[[ Dataset records, beginning ]]

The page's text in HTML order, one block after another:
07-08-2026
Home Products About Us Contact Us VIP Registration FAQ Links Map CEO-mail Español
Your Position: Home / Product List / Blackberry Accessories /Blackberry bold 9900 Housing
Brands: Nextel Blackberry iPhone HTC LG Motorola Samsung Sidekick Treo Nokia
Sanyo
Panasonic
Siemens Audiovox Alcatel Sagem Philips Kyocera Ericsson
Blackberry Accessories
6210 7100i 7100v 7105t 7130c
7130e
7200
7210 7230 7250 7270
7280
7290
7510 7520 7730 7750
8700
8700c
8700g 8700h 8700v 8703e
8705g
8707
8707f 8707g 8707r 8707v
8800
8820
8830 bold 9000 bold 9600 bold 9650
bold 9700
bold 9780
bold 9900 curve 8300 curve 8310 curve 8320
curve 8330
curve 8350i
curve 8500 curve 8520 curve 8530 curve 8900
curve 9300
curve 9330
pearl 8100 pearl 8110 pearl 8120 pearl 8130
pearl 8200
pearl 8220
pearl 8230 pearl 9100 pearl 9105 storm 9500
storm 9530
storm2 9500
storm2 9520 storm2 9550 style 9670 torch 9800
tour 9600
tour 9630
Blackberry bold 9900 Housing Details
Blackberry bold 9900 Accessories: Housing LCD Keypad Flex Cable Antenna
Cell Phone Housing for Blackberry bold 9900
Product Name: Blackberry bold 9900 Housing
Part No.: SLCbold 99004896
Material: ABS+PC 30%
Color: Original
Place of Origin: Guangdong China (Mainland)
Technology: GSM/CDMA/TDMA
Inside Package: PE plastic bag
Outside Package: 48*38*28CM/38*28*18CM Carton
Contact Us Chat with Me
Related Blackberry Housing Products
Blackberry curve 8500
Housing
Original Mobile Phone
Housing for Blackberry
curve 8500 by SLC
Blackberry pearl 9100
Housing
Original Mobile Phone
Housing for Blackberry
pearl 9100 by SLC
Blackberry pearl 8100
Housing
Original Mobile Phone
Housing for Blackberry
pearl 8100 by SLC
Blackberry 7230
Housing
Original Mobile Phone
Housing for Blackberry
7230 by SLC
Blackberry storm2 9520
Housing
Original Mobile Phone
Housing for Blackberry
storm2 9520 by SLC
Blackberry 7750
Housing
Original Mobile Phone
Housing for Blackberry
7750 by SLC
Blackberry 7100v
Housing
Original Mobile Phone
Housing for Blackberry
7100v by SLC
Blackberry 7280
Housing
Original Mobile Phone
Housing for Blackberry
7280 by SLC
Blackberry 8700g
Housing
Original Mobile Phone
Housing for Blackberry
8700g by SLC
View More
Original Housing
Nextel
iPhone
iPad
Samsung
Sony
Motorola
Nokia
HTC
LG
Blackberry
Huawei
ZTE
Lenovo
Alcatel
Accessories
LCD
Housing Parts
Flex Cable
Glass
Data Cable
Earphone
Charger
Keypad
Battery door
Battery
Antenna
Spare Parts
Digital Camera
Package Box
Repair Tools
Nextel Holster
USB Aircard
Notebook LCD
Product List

[[ Dataset records, end ]]

Only the lines above that include the word "List" belong in the answer; copy each one.

** Response area **
Your Position: Home / Product List / Blackberry Accessories /Blackberry bold 9900 Housing
Product List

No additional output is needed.